The property value advance loan (PAM): A little-known tool for energy renovation
The property value advance loan is a powerful mortgage-backed financial alternative that allows you to finance energy renovation works without increasing monthly expenses.
Operation: The bank lends you the amount you need for the work (insulation, heating, global renovation). Unlike a traditional loan, you don't repay the principal every month. The refund is done in fine, that is to say all at once, at the time of the sale of the property. Only interest can be paid monthly (or capitalized in some cases).
Advantage: Your monthly cash flow is maintained. It is the ideal tool to value your property (by improving its DPE) before reselling, without exiting cash immediately.
Disadvantage: The overall cost is higher than a traditional loan because the interest accrues over the entire life of ownership without the capital falling. In addition, a mortgage guarantee is mandatory.
NOTE
Since 2024, the property value advance loan is no longer subject to income conditions.
MaPrimeRénov' and 2026 grants in the financing plan
In 2026, the MaPrimeRénov' system favors “large-scale renovation”, accessible to all income levels and up to €32,000.
Operation: The system finances part of the work allowing a gain in at least two energy classes (e.g.: going from F to C). The amount of assistance is calculated as a percentage of the amount of work (excluding taxes), capped according to your income.
Advantage: These grants reduce the net cost of your project. They can be considered by the bank as a “deferred contribution”, sometimes making it easier to obtain the main credit.
Disadvantage: The payment of the bonus takes place thereafter the end of the work and the payment of invoices.

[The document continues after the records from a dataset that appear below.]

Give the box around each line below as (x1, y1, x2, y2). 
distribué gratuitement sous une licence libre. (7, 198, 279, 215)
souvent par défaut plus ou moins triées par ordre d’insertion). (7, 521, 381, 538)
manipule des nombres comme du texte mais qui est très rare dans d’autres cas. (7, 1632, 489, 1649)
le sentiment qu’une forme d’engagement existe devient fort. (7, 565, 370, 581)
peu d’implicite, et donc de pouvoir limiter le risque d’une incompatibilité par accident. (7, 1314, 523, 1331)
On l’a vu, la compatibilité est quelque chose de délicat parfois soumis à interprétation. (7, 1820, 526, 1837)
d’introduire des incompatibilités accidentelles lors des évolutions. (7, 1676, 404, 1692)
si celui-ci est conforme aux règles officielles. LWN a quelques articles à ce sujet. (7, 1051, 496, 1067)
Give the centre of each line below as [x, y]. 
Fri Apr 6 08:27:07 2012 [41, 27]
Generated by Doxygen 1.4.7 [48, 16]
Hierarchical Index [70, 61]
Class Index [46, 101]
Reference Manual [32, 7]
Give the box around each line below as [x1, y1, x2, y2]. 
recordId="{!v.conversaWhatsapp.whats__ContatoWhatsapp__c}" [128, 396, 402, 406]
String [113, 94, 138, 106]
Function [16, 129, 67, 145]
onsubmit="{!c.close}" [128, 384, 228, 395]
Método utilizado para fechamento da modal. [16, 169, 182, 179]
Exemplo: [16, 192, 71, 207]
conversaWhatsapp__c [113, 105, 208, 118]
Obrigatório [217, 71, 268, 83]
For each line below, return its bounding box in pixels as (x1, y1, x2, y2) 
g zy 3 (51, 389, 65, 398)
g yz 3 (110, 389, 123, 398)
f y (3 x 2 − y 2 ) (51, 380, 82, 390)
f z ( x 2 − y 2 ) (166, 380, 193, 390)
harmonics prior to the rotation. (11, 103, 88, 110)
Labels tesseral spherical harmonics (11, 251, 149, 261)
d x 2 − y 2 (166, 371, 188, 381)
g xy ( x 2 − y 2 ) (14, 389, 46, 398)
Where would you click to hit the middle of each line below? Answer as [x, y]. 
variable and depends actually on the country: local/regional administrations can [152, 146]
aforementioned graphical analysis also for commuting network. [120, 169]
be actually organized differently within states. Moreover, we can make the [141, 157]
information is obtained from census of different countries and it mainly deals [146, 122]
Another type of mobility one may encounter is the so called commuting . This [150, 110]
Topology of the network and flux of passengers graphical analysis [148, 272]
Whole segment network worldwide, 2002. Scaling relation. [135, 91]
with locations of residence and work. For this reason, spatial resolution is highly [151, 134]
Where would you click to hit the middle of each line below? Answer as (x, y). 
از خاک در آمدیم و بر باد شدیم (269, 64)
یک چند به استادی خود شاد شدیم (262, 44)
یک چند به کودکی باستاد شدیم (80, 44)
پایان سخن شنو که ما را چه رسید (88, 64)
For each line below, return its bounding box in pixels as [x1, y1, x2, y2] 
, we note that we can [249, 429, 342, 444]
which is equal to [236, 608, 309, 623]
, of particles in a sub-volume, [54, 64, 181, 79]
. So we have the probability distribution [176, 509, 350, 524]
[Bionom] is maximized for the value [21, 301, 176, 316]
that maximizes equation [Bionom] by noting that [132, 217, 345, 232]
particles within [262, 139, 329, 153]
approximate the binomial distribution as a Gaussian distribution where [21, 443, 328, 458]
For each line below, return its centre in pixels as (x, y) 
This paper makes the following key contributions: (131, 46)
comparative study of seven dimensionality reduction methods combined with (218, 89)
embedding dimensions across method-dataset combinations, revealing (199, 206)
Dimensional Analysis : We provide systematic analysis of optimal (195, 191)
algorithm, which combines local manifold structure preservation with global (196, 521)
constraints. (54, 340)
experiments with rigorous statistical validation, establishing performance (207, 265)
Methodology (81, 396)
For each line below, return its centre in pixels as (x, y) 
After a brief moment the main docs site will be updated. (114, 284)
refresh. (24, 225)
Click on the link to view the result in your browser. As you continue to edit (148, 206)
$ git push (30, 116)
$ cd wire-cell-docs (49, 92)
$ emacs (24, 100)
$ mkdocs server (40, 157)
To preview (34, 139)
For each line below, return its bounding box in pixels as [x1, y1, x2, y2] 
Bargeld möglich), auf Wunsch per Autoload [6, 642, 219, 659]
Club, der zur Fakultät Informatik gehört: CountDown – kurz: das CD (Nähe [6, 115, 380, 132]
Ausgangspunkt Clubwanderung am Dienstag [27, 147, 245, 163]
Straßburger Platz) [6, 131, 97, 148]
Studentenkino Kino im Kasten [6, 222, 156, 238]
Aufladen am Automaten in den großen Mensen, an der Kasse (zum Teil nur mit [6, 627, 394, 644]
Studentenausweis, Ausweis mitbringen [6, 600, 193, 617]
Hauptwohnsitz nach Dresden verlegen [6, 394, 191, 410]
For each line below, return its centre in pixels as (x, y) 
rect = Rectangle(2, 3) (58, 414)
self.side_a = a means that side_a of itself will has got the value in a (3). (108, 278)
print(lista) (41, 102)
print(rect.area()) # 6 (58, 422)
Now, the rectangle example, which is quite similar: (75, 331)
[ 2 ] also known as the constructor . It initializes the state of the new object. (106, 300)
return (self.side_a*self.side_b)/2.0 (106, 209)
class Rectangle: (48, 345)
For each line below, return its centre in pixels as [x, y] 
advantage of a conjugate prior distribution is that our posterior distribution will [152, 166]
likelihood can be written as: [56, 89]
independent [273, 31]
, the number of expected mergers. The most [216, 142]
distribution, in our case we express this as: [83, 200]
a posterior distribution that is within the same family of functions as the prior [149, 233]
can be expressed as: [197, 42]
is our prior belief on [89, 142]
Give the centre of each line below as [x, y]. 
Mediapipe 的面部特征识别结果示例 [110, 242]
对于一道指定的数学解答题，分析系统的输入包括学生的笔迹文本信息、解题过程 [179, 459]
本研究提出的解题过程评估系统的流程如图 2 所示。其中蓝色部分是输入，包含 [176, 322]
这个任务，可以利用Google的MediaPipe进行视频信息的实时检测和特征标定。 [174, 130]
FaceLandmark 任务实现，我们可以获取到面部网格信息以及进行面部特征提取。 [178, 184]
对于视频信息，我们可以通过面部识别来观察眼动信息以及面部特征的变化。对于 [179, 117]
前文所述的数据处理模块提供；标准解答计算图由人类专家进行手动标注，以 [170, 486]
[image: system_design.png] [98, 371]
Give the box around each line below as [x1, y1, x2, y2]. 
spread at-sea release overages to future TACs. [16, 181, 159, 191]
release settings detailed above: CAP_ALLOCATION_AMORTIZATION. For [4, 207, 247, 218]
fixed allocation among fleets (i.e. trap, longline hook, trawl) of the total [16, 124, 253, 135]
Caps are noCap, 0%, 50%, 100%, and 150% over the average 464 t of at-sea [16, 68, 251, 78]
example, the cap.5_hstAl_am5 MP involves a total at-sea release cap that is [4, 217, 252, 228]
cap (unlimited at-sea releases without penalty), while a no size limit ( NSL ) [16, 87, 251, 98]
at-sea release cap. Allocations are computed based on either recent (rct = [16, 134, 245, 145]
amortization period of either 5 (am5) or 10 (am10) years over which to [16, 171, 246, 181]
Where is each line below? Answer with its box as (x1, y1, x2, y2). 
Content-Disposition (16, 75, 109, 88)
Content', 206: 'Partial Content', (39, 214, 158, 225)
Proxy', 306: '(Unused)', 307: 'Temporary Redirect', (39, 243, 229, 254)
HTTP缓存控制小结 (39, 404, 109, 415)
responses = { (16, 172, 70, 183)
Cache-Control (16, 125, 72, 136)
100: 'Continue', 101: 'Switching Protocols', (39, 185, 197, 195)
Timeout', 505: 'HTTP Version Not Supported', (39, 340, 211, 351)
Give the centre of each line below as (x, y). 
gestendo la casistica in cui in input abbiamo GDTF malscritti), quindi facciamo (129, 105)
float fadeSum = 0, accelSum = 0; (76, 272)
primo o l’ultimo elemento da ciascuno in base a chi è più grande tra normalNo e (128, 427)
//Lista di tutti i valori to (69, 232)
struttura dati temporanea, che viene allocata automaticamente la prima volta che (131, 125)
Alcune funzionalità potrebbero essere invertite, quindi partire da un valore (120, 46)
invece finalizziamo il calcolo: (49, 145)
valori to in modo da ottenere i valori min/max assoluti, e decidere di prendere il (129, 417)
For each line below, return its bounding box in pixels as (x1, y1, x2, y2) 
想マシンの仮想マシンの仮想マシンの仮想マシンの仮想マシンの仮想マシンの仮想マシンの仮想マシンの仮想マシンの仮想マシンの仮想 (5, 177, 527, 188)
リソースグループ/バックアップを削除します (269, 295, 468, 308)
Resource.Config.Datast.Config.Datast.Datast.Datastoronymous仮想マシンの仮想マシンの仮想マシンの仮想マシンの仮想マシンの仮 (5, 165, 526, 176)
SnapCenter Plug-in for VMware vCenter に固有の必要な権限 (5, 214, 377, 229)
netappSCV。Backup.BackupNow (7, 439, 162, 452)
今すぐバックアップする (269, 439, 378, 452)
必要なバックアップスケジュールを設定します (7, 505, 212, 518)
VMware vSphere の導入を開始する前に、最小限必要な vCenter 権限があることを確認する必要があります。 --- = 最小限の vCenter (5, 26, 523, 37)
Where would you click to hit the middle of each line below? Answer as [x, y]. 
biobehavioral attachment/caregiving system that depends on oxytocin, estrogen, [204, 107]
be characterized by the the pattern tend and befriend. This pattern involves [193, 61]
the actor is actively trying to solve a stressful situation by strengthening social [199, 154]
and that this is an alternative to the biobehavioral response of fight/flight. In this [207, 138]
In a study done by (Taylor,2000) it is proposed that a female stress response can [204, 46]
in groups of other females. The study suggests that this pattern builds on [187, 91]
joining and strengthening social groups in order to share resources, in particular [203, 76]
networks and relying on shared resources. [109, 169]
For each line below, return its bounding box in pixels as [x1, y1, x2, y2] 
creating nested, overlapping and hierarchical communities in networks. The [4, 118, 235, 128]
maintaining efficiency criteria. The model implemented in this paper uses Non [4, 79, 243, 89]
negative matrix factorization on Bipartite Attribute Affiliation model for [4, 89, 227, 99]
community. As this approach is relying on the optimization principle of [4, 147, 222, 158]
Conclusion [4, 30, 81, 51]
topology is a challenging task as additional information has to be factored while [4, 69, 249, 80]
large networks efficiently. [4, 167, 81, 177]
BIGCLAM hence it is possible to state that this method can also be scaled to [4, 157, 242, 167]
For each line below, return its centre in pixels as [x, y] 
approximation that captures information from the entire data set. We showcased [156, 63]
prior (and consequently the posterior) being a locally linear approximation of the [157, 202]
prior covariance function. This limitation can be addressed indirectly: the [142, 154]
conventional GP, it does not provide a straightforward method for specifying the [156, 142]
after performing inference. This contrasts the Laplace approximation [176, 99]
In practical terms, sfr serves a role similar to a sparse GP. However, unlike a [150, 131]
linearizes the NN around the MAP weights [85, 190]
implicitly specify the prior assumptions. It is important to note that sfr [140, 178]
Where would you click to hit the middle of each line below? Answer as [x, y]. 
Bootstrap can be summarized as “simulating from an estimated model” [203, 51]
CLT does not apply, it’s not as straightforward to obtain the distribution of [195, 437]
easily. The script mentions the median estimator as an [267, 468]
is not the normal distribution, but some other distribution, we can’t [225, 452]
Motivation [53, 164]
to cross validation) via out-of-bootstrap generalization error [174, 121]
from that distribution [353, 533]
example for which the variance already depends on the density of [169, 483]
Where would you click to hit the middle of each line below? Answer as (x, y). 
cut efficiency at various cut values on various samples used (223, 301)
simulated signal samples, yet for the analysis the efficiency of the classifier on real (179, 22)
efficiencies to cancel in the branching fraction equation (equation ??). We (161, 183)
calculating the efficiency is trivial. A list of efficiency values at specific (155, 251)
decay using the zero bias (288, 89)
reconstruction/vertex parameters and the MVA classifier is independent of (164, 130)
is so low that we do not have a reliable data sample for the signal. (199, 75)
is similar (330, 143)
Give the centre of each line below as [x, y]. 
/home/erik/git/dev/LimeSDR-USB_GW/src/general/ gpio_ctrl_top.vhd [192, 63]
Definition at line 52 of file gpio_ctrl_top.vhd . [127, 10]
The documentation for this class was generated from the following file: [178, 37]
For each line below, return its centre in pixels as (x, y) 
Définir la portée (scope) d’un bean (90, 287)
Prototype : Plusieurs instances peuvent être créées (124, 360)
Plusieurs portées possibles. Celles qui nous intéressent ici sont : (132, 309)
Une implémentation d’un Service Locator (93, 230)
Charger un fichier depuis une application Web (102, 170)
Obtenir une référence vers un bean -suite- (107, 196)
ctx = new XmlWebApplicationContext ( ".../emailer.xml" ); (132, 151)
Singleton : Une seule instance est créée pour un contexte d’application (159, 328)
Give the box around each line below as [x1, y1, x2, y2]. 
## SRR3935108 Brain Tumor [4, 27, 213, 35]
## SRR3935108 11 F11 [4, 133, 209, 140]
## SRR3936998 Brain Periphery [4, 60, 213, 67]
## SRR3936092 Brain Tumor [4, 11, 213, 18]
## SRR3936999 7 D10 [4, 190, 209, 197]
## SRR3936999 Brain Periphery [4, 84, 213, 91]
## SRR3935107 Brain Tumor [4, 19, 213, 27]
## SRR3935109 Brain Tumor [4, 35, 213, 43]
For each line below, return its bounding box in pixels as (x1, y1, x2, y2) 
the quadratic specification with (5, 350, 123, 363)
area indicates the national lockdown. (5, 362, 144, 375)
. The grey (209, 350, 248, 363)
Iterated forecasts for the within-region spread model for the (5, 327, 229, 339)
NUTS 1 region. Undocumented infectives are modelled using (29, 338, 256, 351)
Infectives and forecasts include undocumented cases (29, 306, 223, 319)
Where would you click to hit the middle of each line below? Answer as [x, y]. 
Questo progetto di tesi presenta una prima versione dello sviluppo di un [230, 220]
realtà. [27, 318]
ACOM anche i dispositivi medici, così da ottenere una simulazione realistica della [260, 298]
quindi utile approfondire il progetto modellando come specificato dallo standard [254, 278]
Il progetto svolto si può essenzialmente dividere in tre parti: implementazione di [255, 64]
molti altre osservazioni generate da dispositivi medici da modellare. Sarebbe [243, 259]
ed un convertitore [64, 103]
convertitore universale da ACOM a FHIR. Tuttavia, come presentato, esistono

You must therefore advance the cash flow (via a bridge loan or savings) while waiting for the reimbursement of the State.
NOTE
The MaPrimeRénov’ application portal is temporarily suspended following the government’s inability to approve the 2026 budget by the end of December 2025. While new applications cannot currently be submitted, you can prepare your renovation project to be ready once the portal reopens.
Conclusion
Buy before you sell is a demanding strategy but it is still entirely feasible. This is sometimes the only way to give life to a tailor-made home without sacrificing its quality of life during the transition phase.
Whether you opt for the fluidity of a backed bridge loan, the contractual intelligence of long-term selling or the security of porting, the key lies in rigorous preparation and a lucid financial calibration.
Turn to Maison Kyka for support in the preparation and execution of your real estate project.